### [Assignment]
Lines from the line with "turn off that" to the line with "macOS 上提供了以下附加角色: (6, 491, 79, 498)" in the entries below, and only those, must be output exactly, with both ends included.

### [Records provided]
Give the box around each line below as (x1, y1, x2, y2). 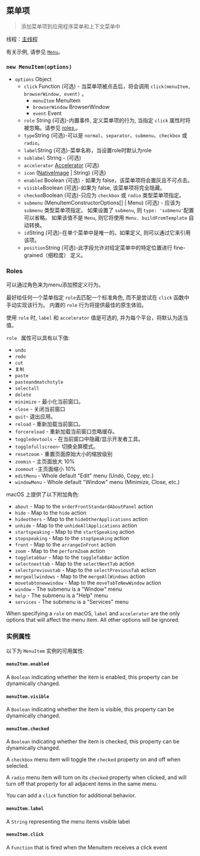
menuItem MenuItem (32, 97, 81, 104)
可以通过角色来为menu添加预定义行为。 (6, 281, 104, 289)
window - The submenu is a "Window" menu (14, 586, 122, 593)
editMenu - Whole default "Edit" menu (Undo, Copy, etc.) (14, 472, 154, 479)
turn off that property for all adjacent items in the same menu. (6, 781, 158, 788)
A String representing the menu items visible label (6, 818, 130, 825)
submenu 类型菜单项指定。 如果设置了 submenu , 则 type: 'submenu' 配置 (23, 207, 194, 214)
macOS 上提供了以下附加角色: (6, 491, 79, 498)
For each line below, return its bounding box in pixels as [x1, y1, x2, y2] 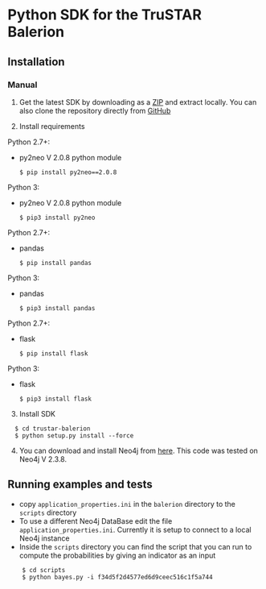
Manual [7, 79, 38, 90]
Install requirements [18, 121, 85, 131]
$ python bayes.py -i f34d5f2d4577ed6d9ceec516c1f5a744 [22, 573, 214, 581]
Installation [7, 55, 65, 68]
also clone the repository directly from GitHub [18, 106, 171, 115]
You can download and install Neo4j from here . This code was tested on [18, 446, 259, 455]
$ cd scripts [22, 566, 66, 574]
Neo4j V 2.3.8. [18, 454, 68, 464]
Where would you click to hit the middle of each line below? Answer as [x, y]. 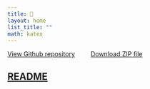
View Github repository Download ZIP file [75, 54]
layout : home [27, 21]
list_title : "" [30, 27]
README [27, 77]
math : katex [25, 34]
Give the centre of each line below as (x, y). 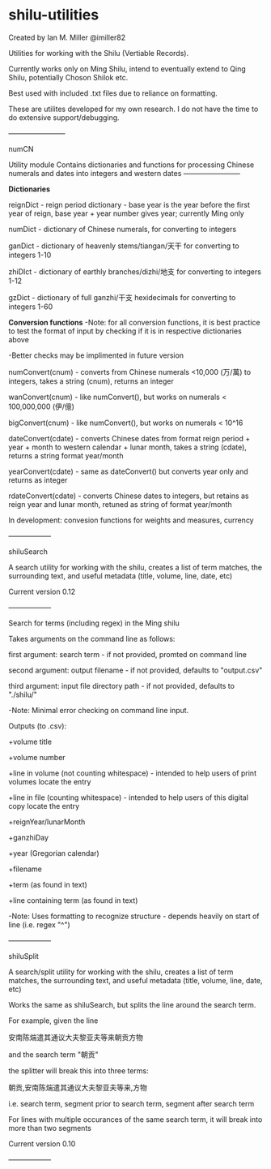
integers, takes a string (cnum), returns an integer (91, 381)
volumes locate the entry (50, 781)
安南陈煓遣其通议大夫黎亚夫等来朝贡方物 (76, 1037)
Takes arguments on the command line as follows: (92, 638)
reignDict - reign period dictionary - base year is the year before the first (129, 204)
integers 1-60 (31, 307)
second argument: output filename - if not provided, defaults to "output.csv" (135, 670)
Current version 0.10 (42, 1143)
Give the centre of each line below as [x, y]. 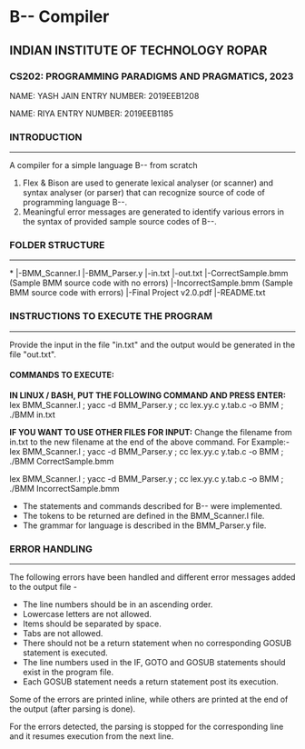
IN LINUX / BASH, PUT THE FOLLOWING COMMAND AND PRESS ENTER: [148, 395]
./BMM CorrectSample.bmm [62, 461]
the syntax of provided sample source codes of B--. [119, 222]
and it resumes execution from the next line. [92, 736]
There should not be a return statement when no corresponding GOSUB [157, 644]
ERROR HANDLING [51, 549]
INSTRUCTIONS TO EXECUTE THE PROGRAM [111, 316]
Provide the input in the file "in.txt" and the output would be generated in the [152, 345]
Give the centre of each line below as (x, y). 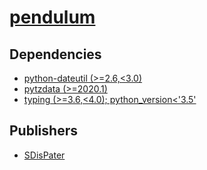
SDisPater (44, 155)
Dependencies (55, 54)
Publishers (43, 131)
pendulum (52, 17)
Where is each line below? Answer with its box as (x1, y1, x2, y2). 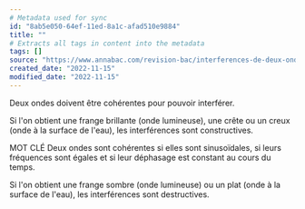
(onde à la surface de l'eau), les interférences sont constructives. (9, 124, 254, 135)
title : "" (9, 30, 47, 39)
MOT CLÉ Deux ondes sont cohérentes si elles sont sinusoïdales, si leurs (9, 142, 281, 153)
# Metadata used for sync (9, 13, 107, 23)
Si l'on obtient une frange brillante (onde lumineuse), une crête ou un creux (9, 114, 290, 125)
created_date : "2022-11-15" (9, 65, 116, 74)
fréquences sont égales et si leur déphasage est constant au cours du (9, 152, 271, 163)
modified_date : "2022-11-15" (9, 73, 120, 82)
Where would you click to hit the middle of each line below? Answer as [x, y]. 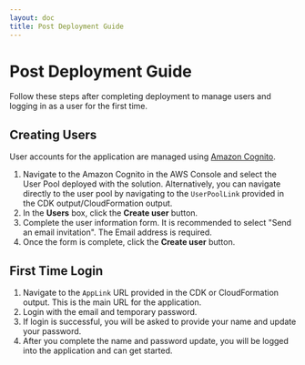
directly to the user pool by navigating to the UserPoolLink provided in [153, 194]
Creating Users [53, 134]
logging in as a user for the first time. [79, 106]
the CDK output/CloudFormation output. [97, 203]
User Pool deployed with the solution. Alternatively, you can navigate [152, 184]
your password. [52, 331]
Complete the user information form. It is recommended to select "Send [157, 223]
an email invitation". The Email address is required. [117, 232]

### [Finished task]
turn off that property for all adjacent items in the same menu. (6, 781, 158, 788)
A String representing the menu items visible label (6, 818, 130, 825)
submenu 类型菜单项指定。 如果设置了 submenu , 则 type: 'submenu' 配置 (23, 207, 194, 214)
macOS 上提供了以下附加角色: (6, 491, 79, 498)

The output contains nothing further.